A short 22 km walk across the lower slopes of the Tuscan hills overlooking lake Bolsena. Bolsena is a beautiful resort town of medieval architecture contrasted with a bustling waterfront of boating and beach activities. Enjoying the view, I looked across the lake and saw a hilltop town way in the distance. Pointing, I told my companions that we would be walking uphill again. Tomorrow 17.5 km to Montefiascone, where we would say goodbye to our newest pilgrim friend Dave.

Lawrence and I set off for Viterbo, staying overnight at a B&B with a family who welcomed us into their beautiful home. Then onto Vetrella where we stayed at the Monastero delle Benedictine Regina Pacis where the nuns take a vow of silence, quietly rent rooms, and feed tired, hungry, noisy pilgrims. We were excited to see our new German friends Hans and Oliver sitting at a table. We joined them adding our bottle of local wine to their two.

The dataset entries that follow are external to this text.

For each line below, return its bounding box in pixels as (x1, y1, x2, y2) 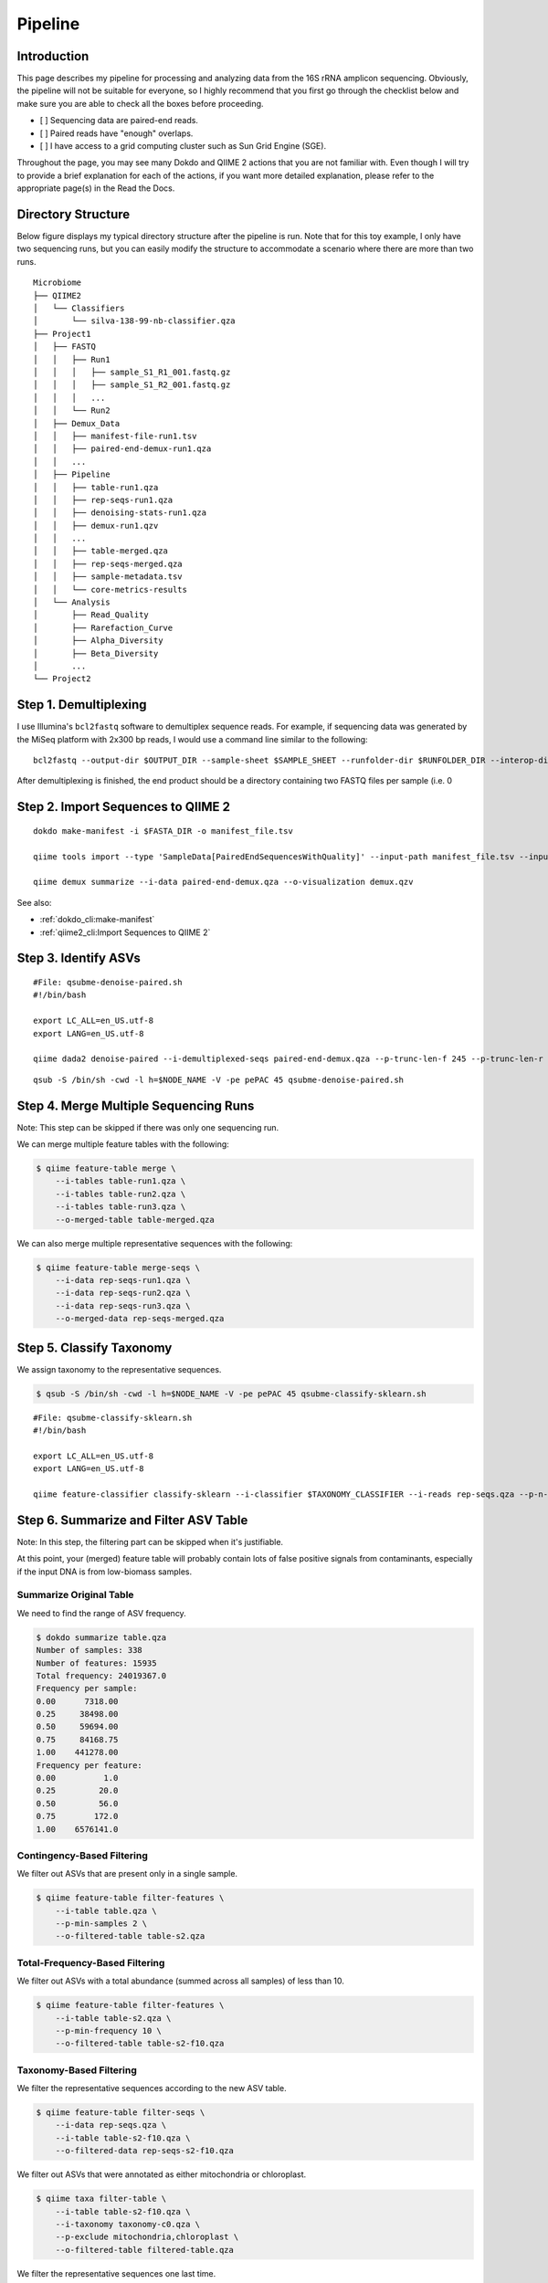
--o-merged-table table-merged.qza (55, 1215, 215, 1225)
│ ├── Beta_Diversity (33, 648, 159, 658)
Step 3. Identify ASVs (16, 951, 142, 966)
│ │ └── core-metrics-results (33, 584, 187, 594)
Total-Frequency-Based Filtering (16, 1956, 165, 1969)
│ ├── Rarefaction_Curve (33, 622, 174, 633)
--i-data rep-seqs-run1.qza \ (55, 1275, 191, 1285)
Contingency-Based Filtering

As we got closer to Rome, the landscape flattened, and the walks from town to town were long and arduous as we spent more time on tarmac roads with trails skirting us around the busy via Cassia. We could feel the faster pace of city life as we wandered through the last few towns, the endless suburbs and finally, our first glimpse of magnificent Rome and St Peters Basilica from Monte Mario.

Lawrence and I arrived in St Peter’s Square after 12 days and 322 km/200 miles of walking on the Via Francigena. We both looked forward to shedding our packs and no longer being pilgrims. We were now tourists and off to see all of Rome’s historically rich and beautiful sights.